» Description of the task
In the records below, the line containing "features jewellery but" is the first to keep. Retype it and all later lines exactly, through the end.

Stored data:
※ ※ ※
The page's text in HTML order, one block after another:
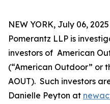
NEW YORK, July 06,
Pomerantz LLP is
investors of American
(“American Outdoor” or
AOUT). Such investors
Danielle Peyton at
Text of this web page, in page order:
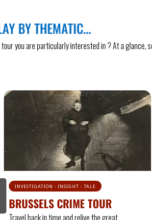
BY THEMATIC…
you are particularly interested in ? At a glance,
TALE - INVESTIGATION - PASSION
CRIME TOUR 2 : PASSION &
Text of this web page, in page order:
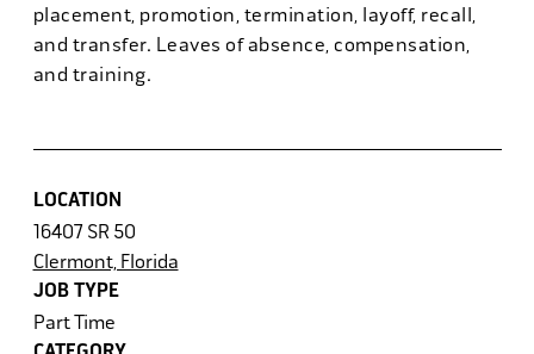
placement, promotion, termination, layoff, recall,
and transfer. Leaves of absence, compensation,
and training.
LOCATION
16407 SR 50
Clermont, Florida
JOB TYPE
Part Time
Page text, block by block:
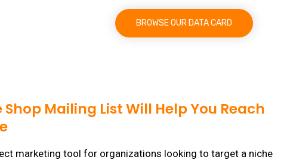
BROWSE OUR DATA CARD
Mailing List Will Help You Reach
marketing tool for organizations looking to target a niche
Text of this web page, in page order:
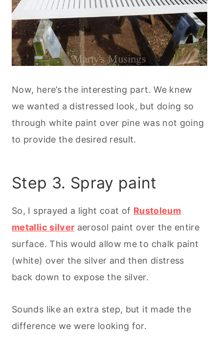
Now, here’s the interesting part. We knew
we wanted a distressed look, but doing so
through white paint over pine was not going
to provide the desired result.
Step 3. Spray paint
So, I sprayed a light coat of Rustoleum
metallic silver aerosol paint over the entire
surface. This would allow me to chalk paint
(white) over the silver and then distress
back down to expose the silver.
Sounds like an extra step, but it made the
difference we were looking for.
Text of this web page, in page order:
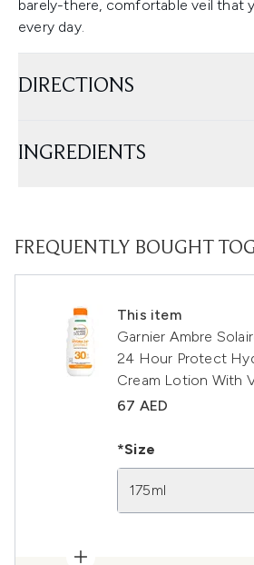
barely-there, comfortable veil that
every day.
DIRECTIONS
INGREDIENTS
FREQUENTLY BOUGHT
This item
Garnier Ambre
24 Hour Protect
Cream Lotion With
67 AED
*Size
175ml
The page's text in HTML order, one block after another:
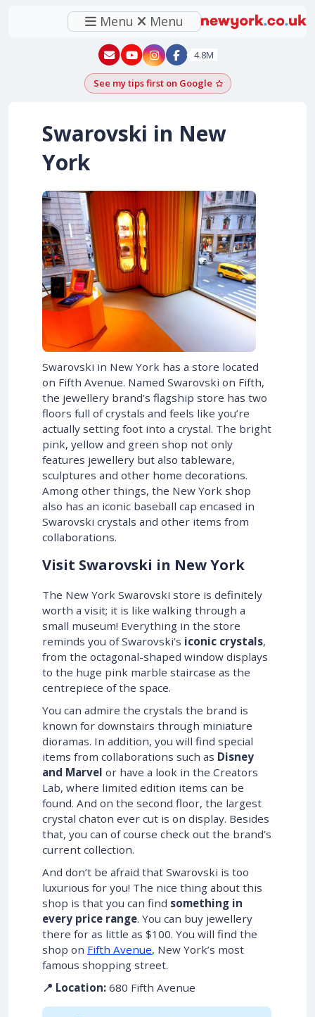
Menu Menu
New York - YouTube
New York - Instagram
4.8M
See my tips first on GoogleAdd as a Google
Swarovski in New
York
Swarovski in New York has a store located
on Fifth Avenue. Named Swarovski on Fifth,
the jewellery brand’s flagship store has two
floors full of crystals and feels like you’re
actually setting foot into a crystal. The bright
pink, yellow and green shop not only
features jewellery but also tableware,
sculptures and other home decorations.
Among other things, the New York shop
also has an iconic baseball cap encased in
Swarovski crystals and other items from
collaborations.
Visit Swarovski in New York
The New York Swarovski store is definitely
worth a visit; it is like walking through a
small museum! Everything in the store
reminds you of Swarovski’s iconic crystals,
from the octagonal-shaped window displays
to the huge pink marble staircase as the
centrepiece of the space.
You can admire the crystals the brand is
known for downstairs through miniature
dioramas. In addition, you will find special
items from collaborations such as Disney
and Marvel or have a look in the Creators
Lab, where limited edition items can be
found. And on the second floor, the largest
crystal chaton ever cut is on display. Besides
that, you can of course check out the brand’s
current collection.
And don’t be afraid that Swarovski is too
luxurious for you! The nice thing about this
shop is that you can find something in
every price range. You can buy jewellery
there for as little as $100. You will find the
shop on Fifth Avenue, New York’s most
famous shopping street.
📍 Location: 680 Fifth Avenue
※ ※ ※
» Written solution
features jewellery but also tableware,
sculptures and other home decorations.
Among other things, the New York shop
also has an iconic baseball cap encased in
Swarovski crystals and other items from
collaborations.
Visit Swarovski in New York
The New York Swarovski store is definitely
worth a visit; it is like walking through a
small museum! Everything in the store
reminds you of Swarovski’s iconic crystals,
from the octagonal-shaped window displays
to the huge pink marble staircase as the
centrepiece of the space.
You can admire the crystals the brand is
known for downstairs through miniature
dioramas. In addition, you will find special
items from collaborations such as Disney
and Marvel or have a look in the Creators
Lab, where limited edition items can be
found. And on the second floor, the largest
crystal chaton ever cut is on display. Besides
that, you can of course check out the brand’s
current collection.
And don’t be afraid that Swarovski is too
luxurious for you! The nice thing about this
shop is that you can find something in
every price range. You can buy jewellery
there for as little as $100. You will find the
shop on Fifth Avenue, New York’s most
famous shopping street.
📍 Location: 680 Fifth Avenue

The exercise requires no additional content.